Serangkaian jajak pendapat sejak tahun 2013 telah mencatat dukungan mayoritas untuk memperluas akses aborsi pada kasus-kasus di mana cacat fatal dan kehamilan disebabkan oleh pemerkosaan atau inses, namun para aktivis anti-aborsi berpendapat bahwa membiarkan pengecualian lebih lanjut terhadap larangan tersebut pada akhirnya akan mengarah pada legalisasi aborsi. sesuai permintaan.
Laporan PBB mengatakan bahwa undang-undang Irlandia memprioritaskan hak-hak janin yang tidak dapat hidup dibandingkan hak-hak perempuan dan ketidakseimbangan yang sewenang-wenang ini “tidak dapat dibenarkan,” karena nyawa anak yang belum lahir tidak dapat diselamatkan. Dikatakan bahwa pembatasan yang dilakukan Irlandia dalam memberikan nasihat yang jelas dan layanan medis yang didukung negara kepada perempuan yang melakukan aborsi di luar negeri telah menyebabkan Mellet “sangat menderita” dan pengalamannya “sama dengan perlakuan yang kejam, tidak manusiawi atau merendahkan martabat.”

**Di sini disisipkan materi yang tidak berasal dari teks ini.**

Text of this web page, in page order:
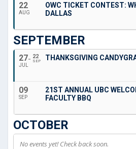
22
AUG
OWC TICKET CONTEST:
DALLAS
SEPTEMBER
27
JUL
22
SEP THANKSGIVING
09
SEP
21ST ANNUAL UBC
FACULTY BBQ
OCTOBER
No events yet! Check back soon.
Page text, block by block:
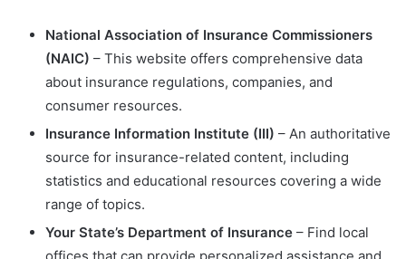
National Association of Insurance Commissioners
(NAIC) – This website offers comprehensive data
about insurance regulations, companies, and
consumer resources.
Insurance Information Institute (III) – An authoritative
source for insurance-related content, including
statistics and educational resources covering a wide
range of topics.
Your State’s Department of Insurance – Find local
offices that can provide personalized assistance and
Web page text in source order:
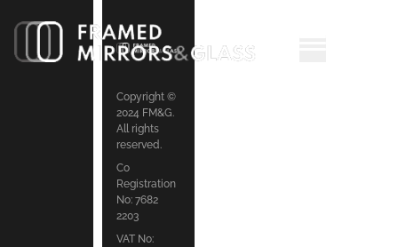
Copyright ©
2024 FM&G.
All rights
reserved.
Co
Registration
No: 7682
2203
VAT No:
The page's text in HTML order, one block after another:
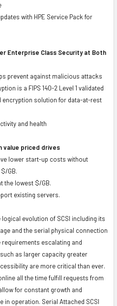
with HPE Service Pack for
Enterprise Class Security at Both
prevent against malicious attacks
is a FIPS 140-2 Level 1 validated
solution for data-at-rest
and health
value priced drives
lower start-up costs without
GB.
the lowest $/GB.
existing servers.
logical evolution of SCSI including its
and the serial physical connection
escalating and
as larger capacity greater
are more critical than ever.
all the time fulfill requests from
for constant growth and
in operation. Serial Attached SCSI
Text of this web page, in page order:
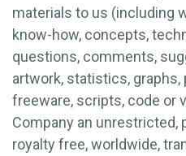
materials to us (including
know-how, concepts,
questions, comments,
artwork, statistics, graphs,
freeware, scripts, code or
Company an unrestricted,
royalty free, worldwide,
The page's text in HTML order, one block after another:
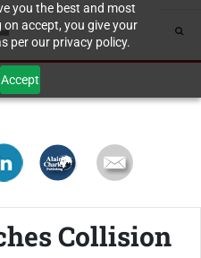
you the best and most
on accept, you give your
per our privacy policy.
Accept
Collision
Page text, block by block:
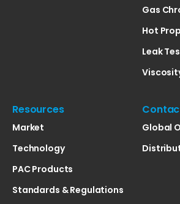
Gas
Hot
Leak
Resources
Market
Technology
PAC Products
Standards & Regulations
Global
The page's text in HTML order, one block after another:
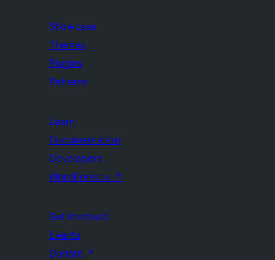
Showcase
Themes
Plugins
Patterns
Learn
Documentation
Developers
WordPress.tv ↗
Get Involved
Events
Donate ↗
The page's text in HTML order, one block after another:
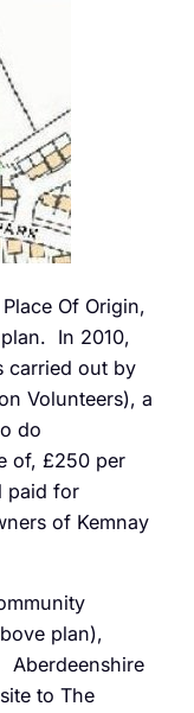
Of Origin,
In 2010,
carried out by
Volunteers), a
do
of, £250 per
paid for
of Kemnay
plan),
Aberdeenshire
to The
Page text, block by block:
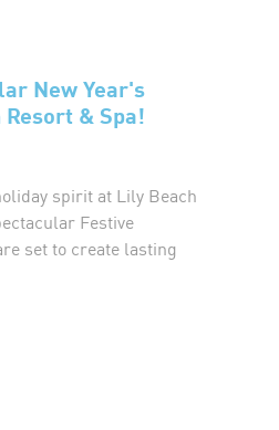
New Year's
& Spa!
spirit at Lily Beach
Festive
set to create lasting
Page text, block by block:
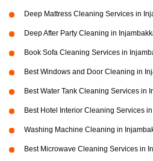
Deep Mattress Cleaning Services in
Deep After Party Cleaning in
Book Sofa Cleaning Services in
Best Windows and Door Cleaning in
Best Water Tank Cleaning Services in
Best Hotel Interior Cleaning Services
Washing Machine Cleaning in
Best Microwave Cleaning Services in
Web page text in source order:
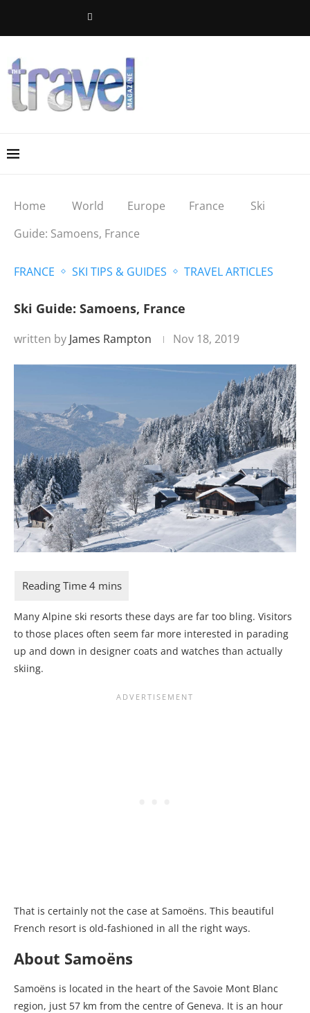
Home World Europe France
Ski
Guide: Samoens, France
FRANCE SKI TIPS & GUIDES TRAVEL ARTICLES
Ski Guide: Samoens, France
written by James Rampton Nov 18, 2019
Many Alpine ski resorts these days are far too bling. Visitors
to those places often seem far more interested in parading
up and down in designer coats and watches than actually
skiing.
That is certainly not the case at Samoëns. This beautiful
French resort is old-fashioned in all the right ways.
About Samoëns
Samoëns is located in the heart of the Savoie Mont Blanc
region, just 57 km from the centre of Geneva. It is an hour
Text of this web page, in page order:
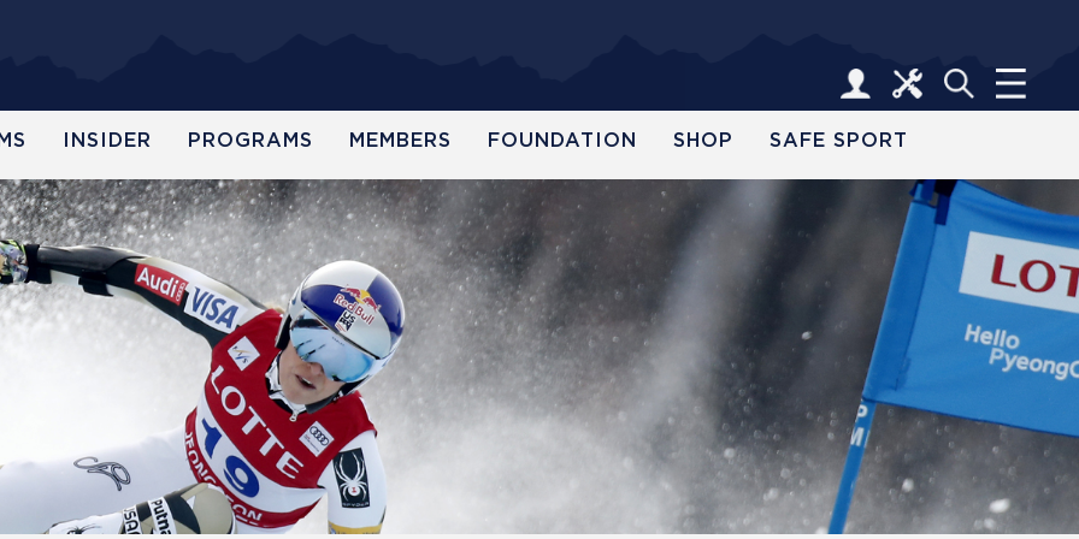
INSIDER PROGRAMS MEMBERS FOUNDATION SHOP SAFE SPORT
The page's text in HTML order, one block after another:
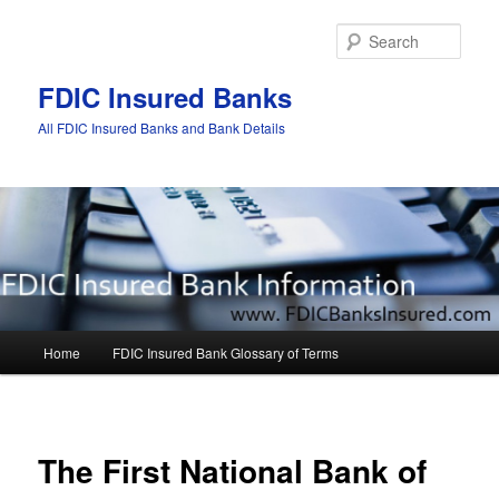
FDIC Insured Banks
All FDIC Insured Banks and Bank Details
Skip
Skip
Home FDIC Insured Bank Glossary of Terms
The First National Bank of

Panel tersebut meminta Irlandia untuk mengubah undang-undangnya guna mematuhi kewajiban perjanjian PBB, memberikan kompensasi finansial kepada Mellet dan memastikan dia memiliki akses terhadap layanan konseling yang didukung negara. Dikatakan bahwa Irlandia harus secara khusus mengubah undang-undangnya untuk memastikan bahwa tidak ada perempuan lain dengan kehamilan yang melibatkan kelainan janin fatal yang terpaksa mengandung mereka sampai cukup bulan.

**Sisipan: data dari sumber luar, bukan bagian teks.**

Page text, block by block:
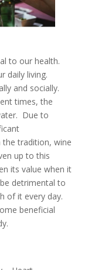
to our health.
daily living.
and socially.
times, the
Due to
the tradition, wine
up to this
its value when it
detrimental to
of it every day.
beneficial
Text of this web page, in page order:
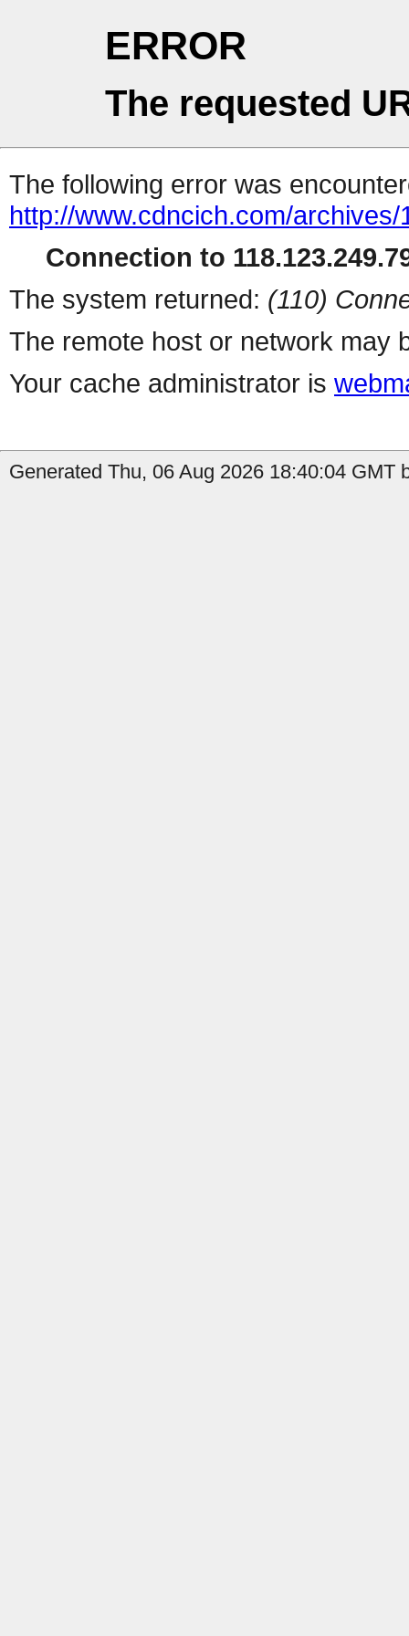
ERROR
The requested
The following error was
http://www.cdncich.com/archives/
Connection to
The system returned: (110)
The remote host or network may
Your cache administrator is
Generated Thu, 06 Aug 2026 18:40:04
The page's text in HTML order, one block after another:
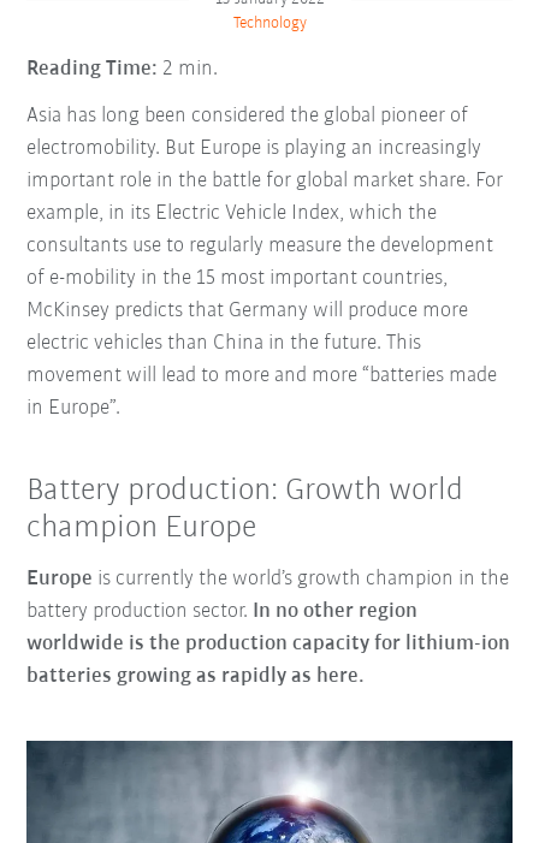
Technology
Reading Time: 2 min.
Asia has long been considered the global pioneer of
electromobility. But Europe is playing an increasingly
important role in the battle for global market share. For
example, in its Electric Vehicle Index, which the
consultants use to regularly measure the development
of e-mobility in the 15 most important countries,
McKinsey predicts that Germany will produce more
electric vehicles than China in the future. This
movement will lead to more and more “batteries made
in Europe”.
Battery production: Growth world
champion Europe
Europe is currently the world’s growth champion in the
battery production sector. In no other region
worldwide is the production capacity for lithium-ion
batteries growing as rapidly as here.
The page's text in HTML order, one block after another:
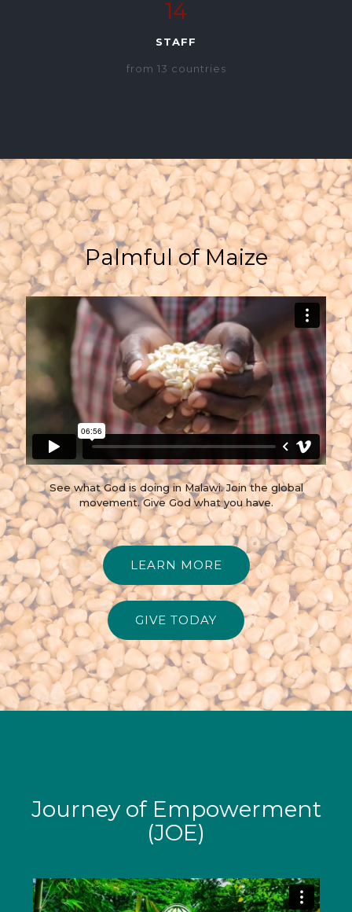
14
STAFF
from 13 countries
Palmful of Maize
See what God is doing in Malawi. Join the global
movement. Give God what you have.
LEARN MORE
GIVE TODAY
Journey of Empowerment
(JOE)
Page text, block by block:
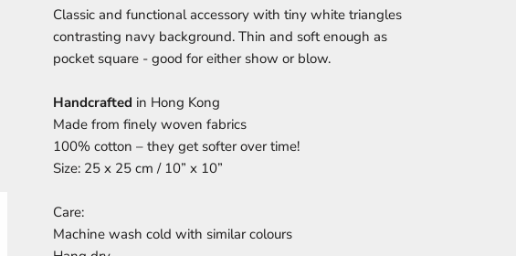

Para ahli juga menemukan bahwa hukum pidana yang mendasari Irlandia mengenai aborsi adalah “diskriminatif karena menempatkan beban tanggung jawab pidana terutama pada wanita hamil.”
Mellet bersaksi bahwa dokter Dublin memberi tahu dia selama pemindaian bahwa anaknya kemungkinan besar akan meninggal dalam kandungan tetapi tidak dapat diaborsi sampai dikeluarkan setelah bayi tersebut mati. Setelah tiga minggu, dia memeriksakan diri ke dokter untuk mengetahui apakah janinnya yang kini berusia 24 minggu masih memiliki detak jantung dan ketika dia diberitahu bahwa janin tersebut masih hidup, dia melakukan perjalanan bersama suaminya ke kota Liverpool, Inggris. Di sana, dokter melakukan persalinan selama 36 jam yang berakhir dengan bayi perempuan yang lahir mati.
Mellet tidak diberi akses terhadap konseling duka yang didanai negara di Irlandia karena rumah sakit bersalin di Irlandia hanya diperbolehkan memberikan layanan tersebut kepada wanita yang setuju untuk mengandung janinnya saat lahir atau keguguran. Keluhan hukumnya disertai dengan pendapat ahli dari profesor kebidanan Trinity College Dublin dan psikolog klinis yang menemukan bahwa pembatasan di Irlandia menimbulkan trauma jangka panjang yang tidak perlu pada wanita yang mengandung janin yang kemungkinan besar akan meninggal dalam kandungan atau saat lahir.
Wanita tersebut mengatakan kepada panel bahwa dia ingin membawa jenazah putrinya yang lahir mati kembali ke Irlandia, tetapi Rumah Sakit Liverpool tidak mengizinkannya. “Dia menerima abunya, secara tidak terduga, tiga minggu kemudian melalui kurir, yang membuatnya sangat sedih,” kata laporan itu.